А лучик Март уже далеко. Опять бежит, искрится по лесам и полям. Вот задержался в кружевных снежных пещерках у спящего ручья.

— Что спишь, ручей? Я Март! Я пришёл проведать тебя. Слушай! Скоро весна!

Сверкнули водяные капли и сбежали вниз по склону. Проснулся ручей и чуть слышно сказал первые слова привета свету и солнцу.

У колхозного амбара снегу навило вровень с крышей. В тишинке за сугробом — стайка овсянок. Поодиночке залетают в тёмную дверь амбара, дружно взлетают от каждого шороха и садятся, утопая по брюшко, на снег. На пороге крутится бойкая синица.

Добежал и сюда светлый луч. Сразу раздёрнулись тучи и открылось синее-синее небо. Повернули овсяночки жёлтые грудки к солнцу, и одна из них завела весёлую песенку:

— Синь-синь-синь! С-и-и-инь!

— Не так! Не так! — заволновалась синица. — Слушайте, как надо петь: Синий-день! Синий-день! Синий-день!..

— Узнали меня, — рассмеялся Март. — Пойте. Я у вас побуду ещё и побегу дальше.

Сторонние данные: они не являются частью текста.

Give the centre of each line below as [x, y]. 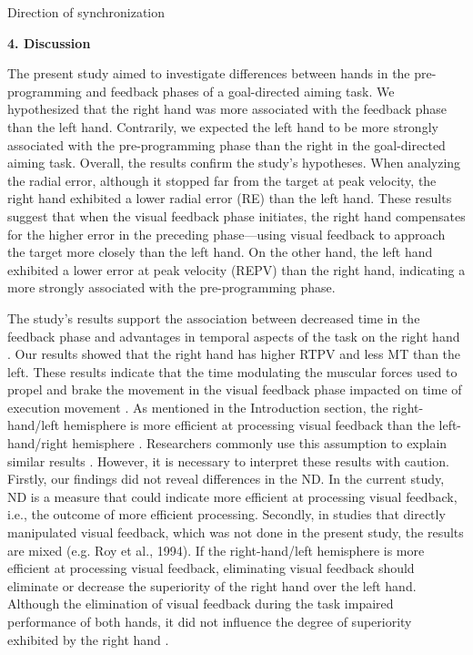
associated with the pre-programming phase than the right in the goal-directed [226, 144]
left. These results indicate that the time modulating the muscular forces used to [232, 371]
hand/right [38, 443]
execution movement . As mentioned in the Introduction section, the [198, 407]
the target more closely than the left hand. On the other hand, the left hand [220, 252]
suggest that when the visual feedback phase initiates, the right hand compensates [236, 215]
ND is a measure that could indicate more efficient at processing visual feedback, [232, 496]
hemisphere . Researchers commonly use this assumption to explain [260, 443]

К людям добрался луч. Тёплым светом залил новый дом, на пригорке прилепился к карнизу и разбрызгался по длинным сосулькам. В одной обернулся зелёной искоркой, в другой — оранжевой, в третьей загорелся так ослепительно, что глазами смотреть больно. Хрустнули и посыпались в снег сосульки. Зазвенела бойкая капéль. Прилетели к первой лужице воробьи; чирикают, купаются. Со стёкол сгинули морозные узоры, показались в окошках детские лица. Ребята хлопают в ладошки и кричат:

— Здравствуй, Март! Здравствуй, солнечный! Конец зиме!



Сногсшибательный душ

Простаки эти голуби!

Воробьи похитрее.

Голуби честно ищут корм, а воробьи-хитрюги за ними поглядывают. Как увидят, — голуби на подоконник слетелись, толкаться начали — значит, есть пожива! Мчат сразу на землю под окно.

Наверху толкотня, драка: зёрна и крошки так и сыплются вниз.

Воробьи не зевают, клюют с выбором.

Вот пройдохи!

Но попали и воробьи впросак!

Видят как-то — слетелись голуби, затеяли возню. Приседают, хвосты веером, хлопают крыльями. Встряхиваются, толкаются, воркуют. Но собрались они не на подоконнике, как всегда, а внизу, на земле.

Ничего не понять!

«Нас за нос водят!» — смекнули самые стреляные воробьи. И со всех сторон скорей в голубиную толчею — шмыг, порх, скок!

Но тут одному воробью по затылку — стук!

Да так, что он носом в снег.

Второму по спине — трах!

Бряк третьему по носу. Так брызги и полетели!

— Наших бьют! — загалдели воробьи.

А кто бьёт?

Неизвестно. Голуби не бьют.

А первому снова — стук в голову!

Тут-то до него и дошло: капли бьют!

Тяжеленные капли с сосулек под крышей.

Висит высоко гроздь голубых сосулек. И с них, как из краников, капли сыплются — целый душ!

Голубям что — они большие. Толкутся себе, вертятся, купаются — рады живой воде.

А воробьишкам такой душ не под силу: того и гляди с ног собьёт и покалечит.

Давай воробьи скорей назад! Стали клювами пёрышки перебирать. Будто пересчитывают: все ли целы?

Который по носу получил — нахохлился. А поделом! Не суй нос, не спросясь. Не хитри, не изворачивайся на каждом скачке!

Вот получил — и не жалко!


Прорубь

Зимой вороны, пролетая над озером, и не подозревали, что под этой снежной поляной — вода и там, в глубине, лениво пошевеливают плавниками сонные рыбы.

Но однажды, в марте, на белом мёртвом лице озера вдруг раскрылись живые блестящие глаза.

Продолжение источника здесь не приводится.